The parents of the shooter who killed four students at a Michigan high school in November 2021 are appealing a judge’s order that they stand trial for manslaughter, according to new filings.
Jennifer and James Crumbley, the parents of Ethan Crumbley, were charged with four counts of involuntary manslaughter after prosecutors argued they provided their son with a gun and ignored warning signs about his behavior before the killings.
The Michigan Appeals Court ruled earlier this year the Crumbley parents could stand trial because their “actions and inactions were inexorably intertwined” with the actions of their son.
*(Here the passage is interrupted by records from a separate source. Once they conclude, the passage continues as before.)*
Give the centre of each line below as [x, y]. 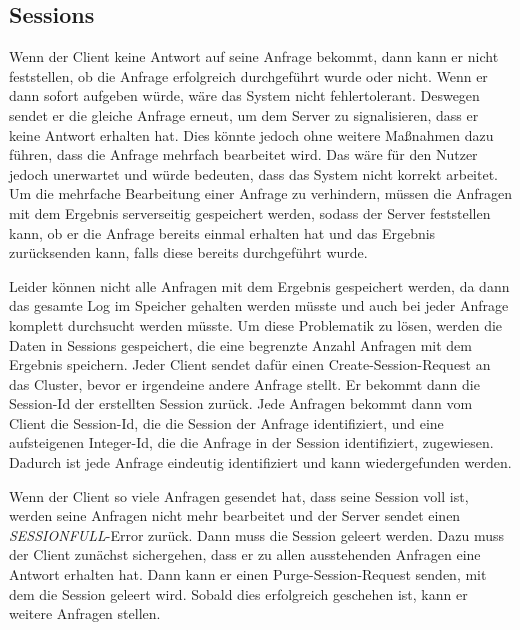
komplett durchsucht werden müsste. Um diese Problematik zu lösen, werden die [256, 324]
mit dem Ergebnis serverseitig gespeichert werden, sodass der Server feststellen [250, 212]
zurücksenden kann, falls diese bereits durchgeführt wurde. [188, 252]
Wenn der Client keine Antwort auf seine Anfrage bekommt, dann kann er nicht [254, 56]
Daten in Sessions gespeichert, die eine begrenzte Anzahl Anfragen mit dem [240, 344]
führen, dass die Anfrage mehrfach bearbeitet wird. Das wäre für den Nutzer [243, 154]
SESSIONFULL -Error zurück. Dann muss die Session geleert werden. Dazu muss [257, 534]
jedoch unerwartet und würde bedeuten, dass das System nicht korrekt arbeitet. [254, 173]
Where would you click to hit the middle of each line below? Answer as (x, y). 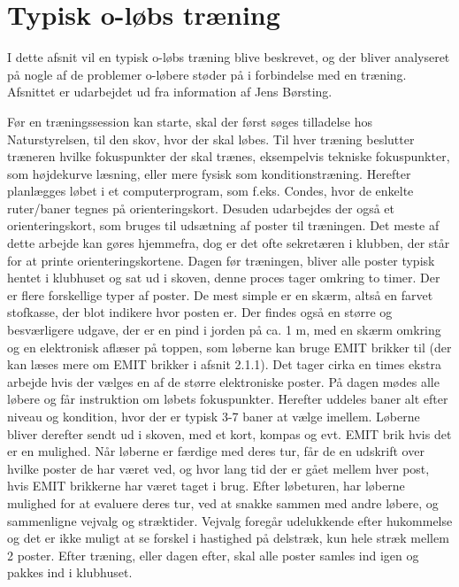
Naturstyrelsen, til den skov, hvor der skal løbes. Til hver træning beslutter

The parents are now appealing to the Michigan Supreme Court, according to two filings shared by local outlet WXYZ-TV Detroit. Their attorneys argue in the documents that “to hold parents to such a standard runs afoul of principled outcomes” and that “the mass shooting perpetrated by [Ethan Crumbley] was not foreseeable.”
Ethan was a 15-year-old sophomore when he attacked his high school in Oxford, Mich., in 2021, killing four and injuring seven others. He pleaded guilty to terrorism and murder charges last year.
The Michigan Appeals Court opinion in March argued the shooting was reasonably foreseeable.
“This connection exists not simply because of the parent-child relationship but also because of the facts showing that defendants were actively involved in EC’s mental state remaining untreated, that they provided him with the weapon used to kill the victims, and that they refused to remove him from the situation that led directly to the shootings,” a three-judge panel wrote.